**TASK REQUIREMENTS**
Apart from the pictures, every part of the records below gets retyped exactly.

#### TASK INPUTS

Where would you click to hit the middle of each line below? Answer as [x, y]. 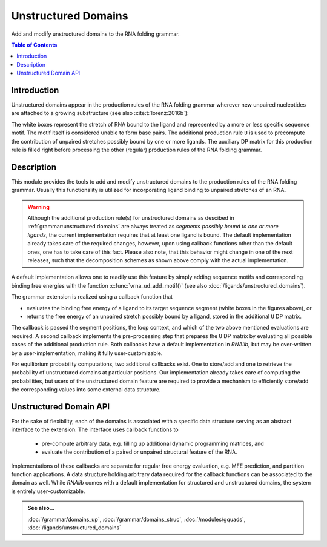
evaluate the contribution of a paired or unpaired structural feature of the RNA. [139, 452]
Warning [38, 207]
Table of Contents [34, 45]
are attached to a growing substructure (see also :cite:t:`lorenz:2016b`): [100, 113]
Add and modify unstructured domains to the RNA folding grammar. [95, 34]
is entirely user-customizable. [48, 491]
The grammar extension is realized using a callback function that [92, 297]
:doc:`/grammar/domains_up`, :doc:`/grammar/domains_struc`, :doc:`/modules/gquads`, [137, 519]

########

**SOLUTION TO THIS PROBLEM**
Where would you click to hit the middle of each line below? Answer as [x, y]. 
evaluate the contribution of a paired or unpaired structural feature of the RNA. [139, 452]
Warning [38, 207]
Table of Contents [34, 45]
are attached to a growing substructure (see also :cite:t:`lorenz:2016b`): [100, 113]
Add and modify unstructured domains to the RNA folding grammar. [95, 34]
is entirely user-customizable. [48, 491]
The grammar extension is realized using a callback function that [92, 297]
:doc:`/grammar/domains_up`, :doc:`/grammar/domains_struc`, :doc:`/modules/gquads`, [137, 519]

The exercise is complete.